*** Records for processing ***
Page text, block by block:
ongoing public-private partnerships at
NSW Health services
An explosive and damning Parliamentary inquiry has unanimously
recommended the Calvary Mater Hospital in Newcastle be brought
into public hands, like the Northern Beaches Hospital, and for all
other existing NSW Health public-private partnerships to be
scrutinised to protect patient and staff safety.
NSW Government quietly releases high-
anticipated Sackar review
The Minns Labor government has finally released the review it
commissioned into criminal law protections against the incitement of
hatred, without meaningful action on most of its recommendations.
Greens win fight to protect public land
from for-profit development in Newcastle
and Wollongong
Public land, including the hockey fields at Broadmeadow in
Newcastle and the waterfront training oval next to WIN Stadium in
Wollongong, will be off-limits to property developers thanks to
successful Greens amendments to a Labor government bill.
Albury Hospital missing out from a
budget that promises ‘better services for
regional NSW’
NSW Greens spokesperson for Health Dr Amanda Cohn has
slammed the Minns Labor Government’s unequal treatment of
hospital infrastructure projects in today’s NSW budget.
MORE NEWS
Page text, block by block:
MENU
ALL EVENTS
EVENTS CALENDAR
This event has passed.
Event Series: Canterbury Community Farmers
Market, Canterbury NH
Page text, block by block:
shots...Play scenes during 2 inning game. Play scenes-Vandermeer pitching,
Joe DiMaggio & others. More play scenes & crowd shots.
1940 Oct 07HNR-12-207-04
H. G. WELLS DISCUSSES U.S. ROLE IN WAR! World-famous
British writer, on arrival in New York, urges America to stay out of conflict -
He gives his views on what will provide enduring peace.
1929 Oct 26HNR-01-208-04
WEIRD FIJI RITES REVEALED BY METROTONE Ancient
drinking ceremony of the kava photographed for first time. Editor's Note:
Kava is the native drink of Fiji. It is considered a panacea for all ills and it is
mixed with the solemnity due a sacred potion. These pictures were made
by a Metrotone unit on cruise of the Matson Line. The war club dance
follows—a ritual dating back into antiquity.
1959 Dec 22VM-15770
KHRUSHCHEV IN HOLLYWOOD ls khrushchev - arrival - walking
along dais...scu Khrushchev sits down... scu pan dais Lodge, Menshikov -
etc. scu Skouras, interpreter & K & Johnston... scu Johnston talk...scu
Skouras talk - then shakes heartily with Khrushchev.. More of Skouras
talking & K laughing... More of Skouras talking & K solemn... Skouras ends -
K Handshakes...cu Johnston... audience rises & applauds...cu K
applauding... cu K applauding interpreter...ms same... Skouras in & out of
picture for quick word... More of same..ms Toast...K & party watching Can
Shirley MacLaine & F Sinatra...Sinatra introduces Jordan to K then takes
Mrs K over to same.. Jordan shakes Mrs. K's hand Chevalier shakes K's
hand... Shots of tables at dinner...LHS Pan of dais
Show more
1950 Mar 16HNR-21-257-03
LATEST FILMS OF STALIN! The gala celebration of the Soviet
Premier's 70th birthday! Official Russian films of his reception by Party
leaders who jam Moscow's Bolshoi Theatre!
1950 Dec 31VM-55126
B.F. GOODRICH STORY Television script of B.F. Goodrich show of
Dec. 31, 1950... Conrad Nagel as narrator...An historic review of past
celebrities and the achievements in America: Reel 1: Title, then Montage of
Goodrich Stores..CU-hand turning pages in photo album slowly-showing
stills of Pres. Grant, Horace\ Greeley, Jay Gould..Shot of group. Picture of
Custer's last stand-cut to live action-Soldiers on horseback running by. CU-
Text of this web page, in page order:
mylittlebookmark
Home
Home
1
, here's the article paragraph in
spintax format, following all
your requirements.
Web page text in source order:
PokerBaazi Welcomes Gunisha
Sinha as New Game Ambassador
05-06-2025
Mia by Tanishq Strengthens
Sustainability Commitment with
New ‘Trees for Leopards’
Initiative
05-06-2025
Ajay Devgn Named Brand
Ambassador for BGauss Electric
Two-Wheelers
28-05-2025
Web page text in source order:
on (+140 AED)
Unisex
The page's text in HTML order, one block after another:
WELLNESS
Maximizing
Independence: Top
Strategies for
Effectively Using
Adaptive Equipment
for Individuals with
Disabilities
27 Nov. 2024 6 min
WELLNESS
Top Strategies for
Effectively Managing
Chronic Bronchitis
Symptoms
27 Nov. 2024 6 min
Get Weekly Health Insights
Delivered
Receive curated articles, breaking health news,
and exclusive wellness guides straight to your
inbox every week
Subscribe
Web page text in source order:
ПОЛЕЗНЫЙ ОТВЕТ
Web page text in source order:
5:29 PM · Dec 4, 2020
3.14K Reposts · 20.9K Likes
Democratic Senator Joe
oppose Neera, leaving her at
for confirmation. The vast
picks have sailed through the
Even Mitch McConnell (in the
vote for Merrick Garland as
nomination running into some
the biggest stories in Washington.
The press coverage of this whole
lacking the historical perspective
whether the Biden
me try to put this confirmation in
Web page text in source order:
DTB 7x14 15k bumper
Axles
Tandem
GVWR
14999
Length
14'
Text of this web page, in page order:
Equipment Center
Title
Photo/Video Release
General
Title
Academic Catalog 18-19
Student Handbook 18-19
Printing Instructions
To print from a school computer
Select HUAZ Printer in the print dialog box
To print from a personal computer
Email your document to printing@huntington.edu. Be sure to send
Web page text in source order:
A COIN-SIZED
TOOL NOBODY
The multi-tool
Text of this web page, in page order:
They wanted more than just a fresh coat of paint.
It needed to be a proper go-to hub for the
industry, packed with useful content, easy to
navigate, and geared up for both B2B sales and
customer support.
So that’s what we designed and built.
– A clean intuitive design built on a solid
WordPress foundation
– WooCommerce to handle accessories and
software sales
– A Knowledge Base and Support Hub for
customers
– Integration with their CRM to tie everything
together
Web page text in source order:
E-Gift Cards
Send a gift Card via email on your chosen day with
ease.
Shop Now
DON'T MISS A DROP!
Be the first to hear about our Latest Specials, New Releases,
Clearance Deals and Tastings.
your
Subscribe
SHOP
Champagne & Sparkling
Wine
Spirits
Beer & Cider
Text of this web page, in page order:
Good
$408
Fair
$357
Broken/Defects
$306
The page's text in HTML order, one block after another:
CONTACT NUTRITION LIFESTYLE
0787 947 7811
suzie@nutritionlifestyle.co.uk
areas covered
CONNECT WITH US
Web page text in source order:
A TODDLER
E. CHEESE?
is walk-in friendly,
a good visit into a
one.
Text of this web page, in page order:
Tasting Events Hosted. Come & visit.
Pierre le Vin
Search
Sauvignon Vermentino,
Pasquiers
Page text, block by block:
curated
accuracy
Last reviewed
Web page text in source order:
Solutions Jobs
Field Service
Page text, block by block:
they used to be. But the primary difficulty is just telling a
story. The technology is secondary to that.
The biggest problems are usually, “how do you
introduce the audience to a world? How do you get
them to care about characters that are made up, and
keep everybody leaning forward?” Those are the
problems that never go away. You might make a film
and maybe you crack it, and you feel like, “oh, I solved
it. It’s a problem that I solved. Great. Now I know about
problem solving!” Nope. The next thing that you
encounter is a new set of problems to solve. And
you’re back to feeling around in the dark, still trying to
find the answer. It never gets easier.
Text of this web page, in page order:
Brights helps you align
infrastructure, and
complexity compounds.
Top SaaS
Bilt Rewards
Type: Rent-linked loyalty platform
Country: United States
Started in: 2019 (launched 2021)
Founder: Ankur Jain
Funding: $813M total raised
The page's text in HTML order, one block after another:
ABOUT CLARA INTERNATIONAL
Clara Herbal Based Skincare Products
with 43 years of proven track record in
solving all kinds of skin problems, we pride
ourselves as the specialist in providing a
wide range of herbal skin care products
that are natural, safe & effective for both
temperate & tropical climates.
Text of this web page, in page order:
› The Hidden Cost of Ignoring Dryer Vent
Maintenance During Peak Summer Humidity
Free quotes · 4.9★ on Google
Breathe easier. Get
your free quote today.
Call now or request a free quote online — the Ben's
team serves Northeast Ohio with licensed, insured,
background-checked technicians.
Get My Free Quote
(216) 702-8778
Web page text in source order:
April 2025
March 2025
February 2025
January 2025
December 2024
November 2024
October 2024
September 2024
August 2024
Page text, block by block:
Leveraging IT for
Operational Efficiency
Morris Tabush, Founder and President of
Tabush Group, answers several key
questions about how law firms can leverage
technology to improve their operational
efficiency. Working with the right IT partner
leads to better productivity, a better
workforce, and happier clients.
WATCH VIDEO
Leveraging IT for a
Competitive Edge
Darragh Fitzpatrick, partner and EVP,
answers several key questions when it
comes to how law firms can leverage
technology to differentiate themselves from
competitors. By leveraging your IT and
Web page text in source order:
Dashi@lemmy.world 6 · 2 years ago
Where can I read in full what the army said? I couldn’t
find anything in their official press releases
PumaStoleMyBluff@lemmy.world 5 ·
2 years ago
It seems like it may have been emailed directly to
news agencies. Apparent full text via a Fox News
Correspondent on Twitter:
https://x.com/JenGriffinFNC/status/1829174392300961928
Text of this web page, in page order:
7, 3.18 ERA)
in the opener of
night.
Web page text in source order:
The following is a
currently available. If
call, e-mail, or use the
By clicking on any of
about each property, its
*** End of Records for processing ***
» **Goal of the exercise**
Begin at the first line of the material and transcribe each line exactly. End with the line containing "NSW Greens spokesperson", and give nothing else.

» **Task answer**
Page text, block by block:
ongoing public-private partnerships at
NSW Health services
An explosive and damning Parliamentary inquiry has unanimously
recommended the Calvary Mater Hospital in Newcastle be brought
into public hands, like the Northern Beaches Hospital, and for all
other existing NSW Health public-private partnerships to be
scrutinised to protect patient and staff safety.
NSW Government quietly releases high-
anticipated Sackar review
The Minns Labor government has finally released the review it
commissioned into criminal law protections against the incitement of
hatred, without meaningful action on most of its recommendations.
Greens win fight to protect public land
from for-profit development in Newcastle
and Wollongong
Public land, including the hockey fields at Broadmeadow in
Newcastle and the waterfront training oval next to WIN Stadium in
Wollongong, will be off-limits to property developers thanks to
successful Greens amendments to a Labor government bill.
Albury Hospital missing out from a
budget that promises ‘better services for
regional NSW’
NSW Greens spokesperson for Health Dr Amanda Cohn has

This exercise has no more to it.